Statalist The Stata Listserver

[Date Prev][Date Next][Thread Prev][Thread Next][Date index][Thread index]

Re: st: FW: How to make 'contract' create a row of zero frequencies

From   n j cox <>
Subject   Re: st: FW: How to make 'contract' create a row of zero frequencies
Date   Mon, 22 May 2006 21:11:29 +0100

To show the issue: suppose Pauline's data looks like

centre month
A 1
A 2
B 2
B 3

contract centre month, zero

will produce

centre month _freq
A 1 1
A 2 1
A 3 0
B 1 0
B 2 1
B 3 1

Thus, -contract- gives you counts for
the Cartesian product of {A, B} and {1, 2, 3},
i.e. all possible pairs.

If you look at the code using -viewsource-
you will see that -fillin- is doing the hard work

Now suppose Pauline has also centres C, D, etc.
in mind but that they are not in the dataset.

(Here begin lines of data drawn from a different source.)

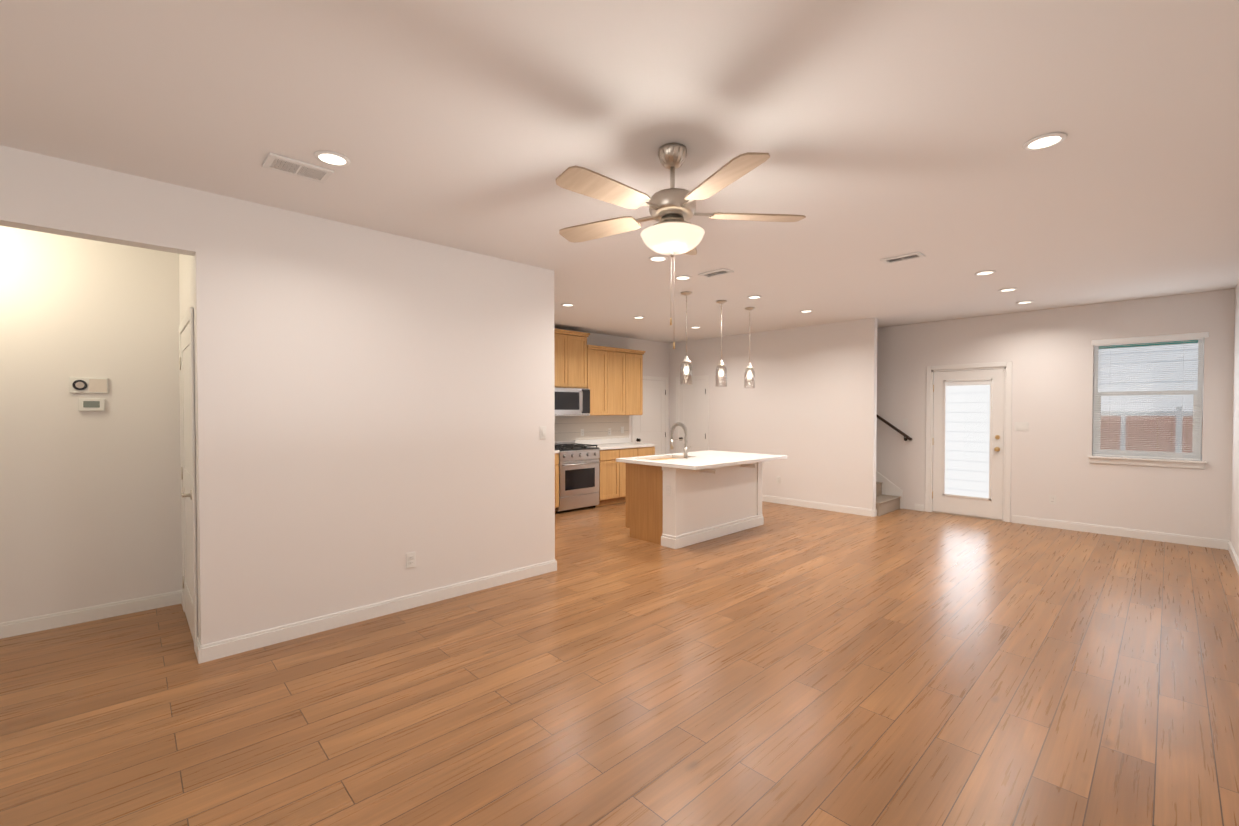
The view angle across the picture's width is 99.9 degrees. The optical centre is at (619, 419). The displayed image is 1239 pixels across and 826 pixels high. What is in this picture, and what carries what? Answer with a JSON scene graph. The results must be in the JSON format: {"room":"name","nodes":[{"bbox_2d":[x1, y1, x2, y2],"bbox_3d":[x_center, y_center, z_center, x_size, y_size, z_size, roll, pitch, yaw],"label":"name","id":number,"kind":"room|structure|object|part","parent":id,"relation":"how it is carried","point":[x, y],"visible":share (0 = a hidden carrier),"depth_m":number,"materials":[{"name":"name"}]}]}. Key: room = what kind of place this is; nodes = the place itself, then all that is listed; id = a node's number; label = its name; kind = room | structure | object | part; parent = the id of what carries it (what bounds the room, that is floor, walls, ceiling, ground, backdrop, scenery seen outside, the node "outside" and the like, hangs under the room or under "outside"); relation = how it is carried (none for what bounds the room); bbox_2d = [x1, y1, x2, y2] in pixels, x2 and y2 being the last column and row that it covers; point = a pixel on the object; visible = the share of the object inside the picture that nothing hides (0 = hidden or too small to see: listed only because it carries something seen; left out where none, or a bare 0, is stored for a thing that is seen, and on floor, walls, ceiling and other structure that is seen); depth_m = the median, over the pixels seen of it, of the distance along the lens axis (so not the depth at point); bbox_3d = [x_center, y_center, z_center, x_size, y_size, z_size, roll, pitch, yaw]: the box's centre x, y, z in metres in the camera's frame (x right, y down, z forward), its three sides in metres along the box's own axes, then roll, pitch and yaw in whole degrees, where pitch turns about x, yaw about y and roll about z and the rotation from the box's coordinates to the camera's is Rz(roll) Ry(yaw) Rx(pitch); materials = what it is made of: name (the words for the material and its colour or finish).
{"room":"empty living room","nodes":[
{"label":"empty living room","id":0,"kind":"room"},
{"bbox_2d":[0,145,555,645],"bbox_3d":[-2.829,0.053,2.771,6.030,2.760,0.120,-1,1,-43],"label":"wall","id":1,"kind":"structure","parent":0,"point":[372,407],"depth_m":3.59,"materials":[{"name":"white paint"}]},
{"bbox_2d":[69,377,107,393],"bbox_3d":[-3.703,-0.236,3.639,0.190,0.110,0.028,-1,1,-43],"label":"panel","id":2,"kind":"object","parent":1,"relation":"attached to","point":[87,385],"visible":1,"depth_m":3.63,"materials":[{"name":"white plastic"}]},
{"bbox_2d":[78,398,104,410],"bbox_3d":[-3.698,-0.101,3.650,0.130,0.090,0.023,-1,1,-43],"label":"thermostat","id":3,"kind":"object","parent":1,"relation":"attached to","point":[91,404],"visible":1,"depth_m":3.64,"materials":[{"name":"white plastic"}]},
{"bbox_2d":[0,590,182,638],"bbox_3d":[-4.597,1.383,2.820,3.440,0.100,0.030,-1,1,-43],"label":"baseboard","id":4,"kind":"structure","parent":1,"relation":"attached to","point":[76,616],"depth_m":3.65,"materials":[{"name":"white wood"}]},
{"bbox_2d":[179,307,197,652],"bbox_3d":[-2.931,0.369,3.499,0.060,2.105,0.960,-1,1,-43],"label":"hall door","id":5,"kind":"structure","parent":1,"relation":"in","point":[187,446],"depth_m":3.45,"materials":[{"name":"white wood"}]},
{"bbox_2d":[196,560,556,663],"bbox_3d":[-1.530,1.364,3.944,2.588,0.100,0.034,-1,1,-43],"label":"baseboard","id":6,"kind":"structure","parent":1,"relation":"attached to","point":[232,646],"depth_m":3.63,"materials":[{"name":"white wood"}]},
{"bbox_2d":[406,552,415,568],"bbox_3d":[-1.560,1.055,3.898,0.070,0.115,0.009,-1,1,-43],"label":"electrical outlet","id":7,"kind":"object","parent":1,"relation":"attached to","point":[410,559],"visible":1,"depth_m":3.90,"materials":[{"name":"white plastic"}]},
{"bbox_2d":[540,426,545,438],"bbox_3d":[-0.688,0.121,4.707,0.070,0.115,0.012,-1,1,-43],"label":"light switch","id":8,"kind":"object","parent":1,"relation":"attached to","point":[542,432],"visible":1,"depth_m":4.70,"materials":[{"name":"white plastic"}]},
{"bbox_2d":[556,328,667,442],"bbox_3d":[-0.487,-0.045,8.675,5.730,2.760,0.120,-1,1,-43],"label":"wall","id":9,"kind":"structure","parent":0,"point":[655,357],"depth_m":9.47,"materials":[{"name":"white paint"}]},
{"bbox_2d":[554,328,573,387],"bbox_3d":[-1.008,-0.886,7.851,0.435,0.830,0.334,-1,1,-43],"label":"upper cabinet","id":10,"kind":"object","parent":9,"relation":"attached to","point":[563,341],"depth_m":7.80,"materials":[{"name":"brown wood"}]},
{"bbox_2d":[555,387,589,415],"bbox_3d":[-0.853,-0.260,7.930,0.754,0.415,0.447,-1,1,-43],"label":"microwave","id":11,"kind":"object","parent":10,"relation":"attached to","point":[572,401],"visible":0.73,"depth_m":7.81,"materials":[{"name":"silver metal"}]},
{"bbox_2d":[574,332,589,387],"bbox_3d":[-0.775,-0.890,8.071,0.435,0.830,0.334,-1,1,-43],"label":"upper cabinet","id":12,"kind":"object","parent":9,"relation":"attached to","point":[581,349],"depth_m":8.03,"materials":[{"name":"brown wood"}]},
{"bbox_2d":[555,415,628,440],"bbox_3d":[-1.133,0.149,7.982,3.585,0.394,0.002,-1,1,-43],"label":"backsplash","id":13,"kind":"structure","parent":9,"relation":"attached to","point":[567,428],"depth_m":8.60,"materials":[{"name":"tile"}]},
{"bbox_2d":[582,348,609,415],"bbox_3d":[-0.442,-0.595,8.391,0.470,1.070,0.334,-1,1,-43],"label":"upper cabinet","id":14,"kind":"object","parent":9,"relation":"attached to","point":[599,388],"depth_m":8.29,"materials":[{"name":"brown wood"}]},
{"bbox_2d":[575,438,629,445],"bbox_3d":[-1.126,0.389,7.979,3.585,0.085,0.016,-1,1,-43],"label":"backsplash","id":15,"kind":"structure","parent":9,"relation":"attached to","point":[599,442],"depth_m":8.70,"materials":[{"name":"white tile"}]},
{"bbox_2d":[610,348,629,414],"bbox_3d":[-0.164,-0.600,8.654,0.528,1.070,0.334,-1,1,-43],"label":"upper cabinet","id":16,"kind":"object","parent":9,"relation":"attached to","point":[611,378],"depth_m":8.59,"materials":[{"name":"brown wood"}]},
{"bbox_2d":[630,352,644,414],"bbox_3d":[0.115,-0.604,8.918,0.470,1.070,0.334,-1,1,-43],"label":"upper cabinet","id":17,"kind":"object","parent":9,"relation":"attached to","point":[636,358],"depth_m":8.86,"materials":[{"name":"brown wood"}]},
{"bbox_2d":[632,376,667,454],"bbox_3d":[0.592,0.268,9.563,0.960,2.105,0.078,-1,1,-43],"label":"door","id":18,"kind":"structure","parent":9,"relation":"in","point":[650,425],"depth_m":9.65,"materials":[{"name":"white wood"}]},
{"bbox_2d":[0,501,1238,825],"bbox_3d":[-0.183,1.442,4.086,11.890,0.060,7.300,-1,1,-43],"label":"floor","id":19,"kind":"structure","parent":0,"point":[786,665],"depth_m":2.69,"materials":[{"name":"brown wood"}]},
{"bbox_2d":[555,454,558,513],"bbox_3d":[-1.236,0.918,7.465,0.454,0.875,0.624,-1,1,-43],"label":"base cabinet","id":20,"kind":"object","parent":19,"relation":"on","point":[556,455],"depth_m":7.37,"materials":[{"name":"brown wood"}]},
{"bbox_2d":[555,442,599,513],"bbox_3d":[-0.769,0.859,7.861,0.760,0.980,0.678,-1,1,-43],"label":"range","id":21,"kind":"object","parent":19,"relation":"on","point":[578,464],"visible":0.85,"depth_m":7.64,"materials":[{"name":"silver metal"}]},
{"bbox_2d":[595,450,622,506],"bbox_3d":[-0.341,0.904,8.311,0.471,0.875,0.624,-1,1,-43],"label":"base cabinet","id":22,"kind":"object","parent":19,"relation":"on","point":[612,480],"depth_m":8.10,"materials":[{"name":"brown wood"}]},
{"bbox_2d":[588,442,654,449],"bbox_3d":[-0.060,0.442,8.562,1.241,0.038,0.636,-1,1,-43],"label":"countertop","id":23,"kind":"structure","parent":22,"relation":"on","point":[606,445],"depth_m":8.41,"materials":[{"name":"white stone"}]},
{"bbox_2d":[623,446,642,501],"bbox_3d":[-0.064,0.900,8.574,0.530,0.875,0.624,-1,1,-43],"label":"base cabinet","id":24,"kind":"object","parent":19,"relation":"on","point":[638,451],"depth_m":8.34,"materials":[{"name":"brown wood"}]},
{"bbox_2d":[643,446,654,455],"bbox_3d":[0.214,0.895,8.837,0.471,0.875,0.624,-1,1,-43],"label":"base cabinet","id":25,"kind":"object","parent":19,"relation":"on","point":[647,450],"depth_m":8.66,"materials":[{"name":"brown wood"}]},
{"bbox_2d":[623,462,763,548],"bbox_3d":[1.013,0.936,6.372,1.752,0.875,0.988,-1,1,-43],"label":"kitchen island","id":26,"kind":"object","parent":19,"relation":"on","point":[679,500],"depth_m":5.94,"materials":[{"name":"white wood"}]},
{"bbox_2d":[648,454,786,469],"bbox_3d":[1.204,0.481,6.140,1.830,0.040,0.680,-1,1,-43],"label":"island countertop","id":27,"kind":"structure","parent":26,"relation":"on","point":[706,461],"depth_m":5.87,"materials":[{"name":"white stone"}]},
{"bbox_2d":[876,471,902,515],"bbox_3d":[3.227,0.452,8.322,0.839,1.779,2.128,-1,1,-43],"label":"stairs","id":28,"kind":"structure","parent":19,"relation":"on","point":[889,495],"depth_m":7.85,"materials":[{"name":"carpet"}]},
{"bbox_2d":[0,0,1238,342],"bbox_3d":[-0.183,-1.378,4.039,11.890,0.060,7.300,-1,1,-43],"label":"ceiling","id":29,"kind":"structure","parent":0,"point":[876,130],"depth_m":2.38,"materials":[{"name":"white paint"}]},
{"bbox_2d":[262,152,333,183],"bbox_3d":[-1.694,-1.320,2.748,0.290,0.012,0.190,-1,1,-43],"label":"ceiling vent","id":30,"kind":"object","parent":29,"relation":"in","point":[287,165],"visible":1,"depth_m":2.74,"materials":[{"name":"silver metal"}]},
{"bbox_2d":[314,151,350,166],"bbox_3d":[-1.456,-1.319,2.643,0.164,0.009,0.164,-1,1,-43],"label":"recessed light","id":31,"kind":"object","parent":29,"relation":"in","point":[330,158],"visible":0.98,"depth_m":2.64,"materials":[{"name":"white plastic"}]},
{"bbox_2d":[561,304,573,306],"bbox_3d":[-0.626,-1.380,6.305,0.164,0.009,0.164,-1,1,-43],"label":"recessed light","id":32,"kind":"object","parent":29,"relation":"in","point":[568,305],"visible":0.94,"depth_m":6.32,"materials":[{"name":"white plastic"}]},
{"bbox_2d":[648,256,667,261],"bbox_3d":[0.325,-1.348,4.383,0.164,0.009,0.164,-1,1,-43],"label":"recessed light","id":33,"kind":"object","parent":29,"relation":"in","point":[658,258],"visible":1,"depth_m":4.37,"materials":[{"name":"white plastic"}]},
{"bbox_2d":[556,143,805,348],"bbox_3d":[0.225,-0.833,2.542,1.235,0.976,1.284,-1,1,-43],"label":"ceiling fan","id":34,"kind":"object","parent":29,"relation":"hanging from","point":[672,233],"visible":1,"depth_m":2.46,"materials":[{"name":"brown wood"}]},
{"bbox_3d":[0.261,-0.871,2.567,0.314,0.105,0.314,-1,1,-43],"label":"lamp shade","id":35,"kind":"part","parent":34,"relation":"part of","materials":[{"name":"white glass"}]},
{"bbox_2d":[675,276,691,279],"bbox_3d":[0.611,-1.359,5.012,0.164,0.009,0.164,-1,1,-43],"label":"recessed light","id":36,"kind":"object","parent":29,"relation":"in","point":[683,277],"visible":0.98,"depth_m":5.00,"materials":[{"name":"white plastic"}]},
{"bbox_2d":[680,291,692,384],"bbox_3d":[0.728,-0.874,5.667,0.132,0.998,0.132,-1,1,-43],"label":"pendant light","id":37,"kind":"object","parent":29,"relation":"hanging from","point":[686,361],"visible":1,"depth_m":5.66,"materials":[{"name":"clear glass"}]},
{"bbox_2d":[698,268,733,277],"bbox_3d":[0.897,-1.354,4.841,0.160,0.012,0.290,-1,1,-43],"label":"ceiling vent","id":38,"kind":"object","parent":29,"relation":"in","point":[718,272],"visible":1,"depth_m":4.83,"materials":[{"name":"silver metal"}]},
{"bbox_2d":[715,300,726,386],"bbox_3d":[1.193,-0.881,6.107,0.132,0.998,0.132,-1,1,-43],"label":"pendant light","id":39,"kind":"object","parent":29,"relation":"hanging from","point":[720,373],"visible":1,"depth_m":6.09,"materials":[{"name":"clear glass"}]},
{"bbox_2d":[744,307,754,387],"bbox_3d":[1.629,-0.888,6.519,0.132,0.998,0.132,-1,1,-43],"label":"pendant light","id":40,"kind":"object","parent":29,"relation":"hanging from","point":[749,374],"visible":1,"depth_m":6.50,"materials":[{"name":"clear glass"}]},
{"bbox_2d":[747,296,761,298],"bbox_3d":[1.519,-1.373,5.871,0.164,0.009,0.164,-1,1,-43],"label":"recessed light","id":41,"kind":"object","parent":29,"relation":"in","point":[752,297],"visible":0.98,"depth_m":5.88,"materials":[{"name":"white plastic"}]},
{"bbox_2d":[800,310,812,312],"bbox_3d":[2.405,-1.387,6.709,0.164,0.009,0.164,-1,1,-43],"label":"recessed light","id":42,"kind":"object","parent":29,"relation":"in","point":[805,311],"visible":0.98,"depth_m":6.71,"materials":[{"name":"white plastic"}]},
{"bbox_2d":[880,252,924,263],"bbox_3d":[2.369,-1.346,4.362,0.160,0.012,0.300,-1,1,-43],"label":"ceiling vent","id":43,"kind":"object","parent":29,"relation":"in","point":[905,257],"visible":1,"depth_m":4.35,"materials":[{"name":"silver metal"}]},
{"bbox_2d":[975,271,995,275],"bbox_3d":[3.393,-1.356,4.836,0.164,0.009,0.164,-1,1,-43],"label":"recessed light","id":44,"kind":"object","parent":29,"relation":"in","point":[984,273],"visible":1,"depth_m":4.84,"materials":[{"name":"white plastic"}]},
{"bbox_2d":[999,288,1016,291],"bbox_3d":[4.112,-1.367,5.516,0.164,0.009,0.164,-1,1,-43],"label":"recessed light","id":45,"kind":"object","parent":29,"relation":"in","point":[1008,289],"visible":0.92,"depth_m":5.52,"materials":[{"name":"white plastic"}]},
{"bbox_2d":[1016,301,1033,303],"bbox_3d":[4.788,-1.378,6.155,0.164,0.009,0.164,-1,1,-43],"label":"recessed light","id":46,"kind":"object","parent":29,"relation":"in","point":[1024,302],"visible":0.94,"depth_m":6.15,"materials":[{"name":"white plastic"}]},
{"bbox_2d":[1023,133,1066,150],"bbox_3d":[2.020,-1.317,2.476,0.164,0.009,0.164,-1,1,-43],"label":"recessed light","id":47,"kind":"object","parent":29,"relation":"in","point":[1045,141],"visible":1,"depth_m":2.47,"materials":[{"name":"white plastic"}]},
{"bbox_2d":[668,318,879,509],"bbox_3d":[2.288,-0.044,8.616,0.100,2.760,3.720,-1,1,-43],"label":"wall","id":48,"kind":"structure","parent":0,"point":[814,401],"depth_m":8.03,"materials":[{"name":"white paint"}]},
{"bbox_2d":[676,375,708,452],"bbox_3d":[1.304,0.269,9.529,0.078,2.105,0.760,-1,1,-43],"label":"pantry door","id":49,"kind":"structure","parent":48,"relation":"in","point":[692,408],"depth_m":9.52,"materials":[{"name":"white wood"}]},
{"bbox_2d":[762,495,875,516],"bbox_3d":[2.571,1.292,8.264,0.024,0.100,2.814,-1,1,-43],"label":"baseboard","id":50,"kind":"structure","parent":48,"relation":"attached to","point":[816,505],"depth_m":7.78,"materials":[{"name":"white wood"}]},
{"bbox_2d":[880,289,1231,539],"bbox_3d":[4.057,-0.036,8.143,0.120,2.760,7.140,-1,1,-43],"label":"wall","id":51,"kind":"structure","parent":0,"point":[1050,351],"depth_m":6.46,"materials":[{"name":"white paint"}]},
{"bbox_2d":[877,415,911,440],"bbox_3d":[3.684,-0.364,8.381,0.084,1.362,1.867,-1,1,-43],"label":"wall-mounted handrail","id":52,"kind":"object","parent":51,"relation":"attached to","point":[895,428],"visible":0.35,"depth_m":7.84,"materials":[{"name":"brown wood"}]},
{"bbox_2d":[903,419,907,425],"bbox_3d":[4.284,0.050,7.808,0.012,0.115,0.070,-1,1,-43],"label":"light switch","id":53,"kind":"object","parent":51,"relation":"attached to","point":[905,422],"visible":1,"depth_m":7.80,"materials":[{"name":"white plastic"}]},
{"bbox_2d":[925,361,1011,521],"bbox_3d":[4.846,0.296,7.264,0.170,2.125,1.010,-1,1,-43],"label":"door","id":54,"kind":"structure","parent":51,"relation":"attached to","point":[996,377],"depth_m":7.20,"materials":[{"name":"white wood"}]},
{"bbox_2d":[1015,422,1028,430],"bbox_3d":[5.242,0.096,6.796,0.012,0.115,0.145,-1,1,-43],"label":"light switch","id":55,"kind":"object","parent":51,"relation":"attached to","point":[1021,426],"visible":1,"depth_m":6.80,"materials":[{"name":"white plastic"}]},
{"bbox_2d":[1049,495,1055,504],"bbox_3d":[5.467,1.020,6.576,0.009,0.115,0.070,-1,1,-43],"label":"electrical outlet","id":56,"kind":"object","parent":51,"relation":"attached to","point":[1052,499],"visible":1,"depth_m":6.58,"materials":[{"name":"white plastic"}]},
{"bbox_2d":[1012,515,1223,548],"bbox_3d":[5.820,1.326,6.206,0.014,0.100,1.850,-1,1,-43],"label":"baseboard","id":57,"kind":"structure","parent":51,"relation":"attached to","point":[1116,531],"depth_m":6.10,"materials":[{"name":"white wood"}]},
{"bbox_2d":[1088,337,1206,468],"bbox_3d":[6.049,-0.193,5.999,0.160,1.455,0.960,-1,1,-43],"label":"window","id":58,"kind":"structure","parent":51,"relation":"in","point":[1197,393],"depth_m":5.96,"materials":[{"name":"white"}]},
{"bbox_2d":[1092,332,1208,459],"bbox_3d":[6.044,-0.249,5.982,0.060,1.386,0.935,-1,1,-43],"label":"window blinds","id":59,"kind":"object","parent":58,"relation":"attached to","point":[1168,338],"visible":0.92,"depth_m":5.96,"materials":[{"name":"white plastic"}]},
{"bbox_2d":[1228,282,1238,558],"bbox_3d":[2.284,0.075,1.455,11.890,2.760,0.120,-1,1,-43],"label":"wall","id":60,"kind":"structure","parent":0,"point":[1233,414],"depth_m":5.34,"materials":[{"name":"white paint"}]},
{"bbox_2d":[1224,540,1238,574],"bbox_3d":[2.238,1.404,1.526,11.650,0.100,0.014,-1,1,-43],"label":"baseboard","id":61,"kind":"structure","parent":60,"relation":"attached to","point":[1228,546],"depth_m":5.16,"materials":[{"name":"white wood"}]},
{"label":"outside","id":62,"kind":"structure","parent":0,"visible":0},
{"bbox_3d":[6.996,1.665,7.510,3.220,0.020,7.000,-1,1,-43],"label":"ground","id":63,"kind":"structure","parent":62,"visible":0},
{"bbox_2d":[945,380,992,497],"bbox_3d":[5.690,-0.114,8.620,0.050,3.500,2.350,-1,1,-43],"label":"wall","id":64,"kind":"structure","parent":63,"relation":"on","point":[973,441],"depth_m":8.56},
{"bbox_2d":[1100,407,1201,459],"bbox_3d":[7.711,0.698,7.000,0.140,1.730,3.700,-1,1,-43],"label":"fence","id":65,"kind":"object","parent":63,"relation":"on","point":[1186,435],"depth_m":7.33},
{"bbox_2d":[1098,340,1203,410],"bbox_3d":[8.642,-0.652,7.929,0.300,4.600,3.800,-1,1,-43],"label":"house","id":66,"kind":"structure","parent":63,"relation":"on","point":[1188,362],"depth_m":8.28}
]}

How
can -contract- be forced (or, more diplomatically,
persuaded) to take those into account?

The first answwer is that -contract- has no
extrasensory ability to know what might have been
the case but isn't. Nor are there handles to specify such
details on the fly.

You need a way to work around this limitation of
-contract-. In addition to Roger's solution, another
way to do it is to add pseudo-observations

centre month
C 1
D 1

before -contract-. Then you have to make sure
that you retract your lie.

replace _freq = 0 if centre == "C" & month == 1
replace _freq = 0 if centre == "D" & month == 1

Yet another way to do it is after the -contract-.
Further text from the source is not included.